Saturday, October 27, 2012

A future disaster


I'm reading about all these meteorologists freaking out and running out of expletives and generally losing their marbles. But they are actually just looking at computer output. So far all we've got is a minimal late season hurricane that did the usual damage to places that are all too used to it. At this point they blow out to sea. But not this time: it's going to blow up into the biggest, baddest storm of all time and plow into the most densely populated region of the United States. We'll have no electricity for weeks, the streets will all be blocked, and the coastlines all under water.

I hope they're wrong but I believe them. It's strange though: on the one hand, they say this situation is completely unprecedented, it's never happened before; yet they are absolutely certain of their computer models. It's as though this has already happened, now we just need to experience it.

Think how strange this is in all of human history. Even twenty years ago I doubt such a definite forecast would be possible. Indeed, they would probably not have been able to forecast that the storm would hit the east coast at all until shortly before it happened. One hundred years ago, no-one would have had the least warning until the thing happened. On the other hand, it wouldn't have mattered so much. There was no electricity out here until the twenties. People would have hunkered down for a day or two and then gotten on with their lives. (Not so fortunate those along the coast, of course.) That the disaster will be so widespread wouldn't have mattered so much either. (You see how I'm getting my tenses all twisted, and there's no way to untwist them in a world where the future is already history.) The geography wasn't so connected, the economy was mostly local and, obviously, nobody thought of driving 30 miles to work every day or 12 miles to the store.

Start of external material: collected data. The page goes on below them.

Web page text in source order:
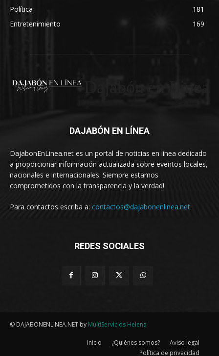
Política
181
Entretenimiento
169
DAJABÓN EN LÍNEA
DajabonEnLinea.net es un portal de noticias en línea dedicado
a proporcionar información actualizada sobre eventos locales,
nacionales e internacionales. Siempre estamos
comprometidos con la transparencia y la verdad!
Para contactos escriba a: contactos@dajabonenlinea.net
REDES SOCIALES
© DAJABONENLINEA.NET by MultiServicios Helena
Inicio ¿Quiénes somos?
Aviso legal
Política de privacidad
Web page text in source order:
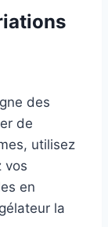
des
de
utilisez
vos
en
la
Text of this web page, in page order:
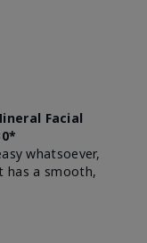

A world where such an event is commonplace -- assuming it does indeed happen -- will be very different from the one I've been living in. But now two years in a row we've had to endure this, and one wonders whether we can continue to bear the expense of rebuilding and endure the losses and disruption. At least the folly of denial will finally be expunged.


1 comment:

  1. I love that last bit of hopefulness at the end of this post... "at least the folly of denial will finally be expunged."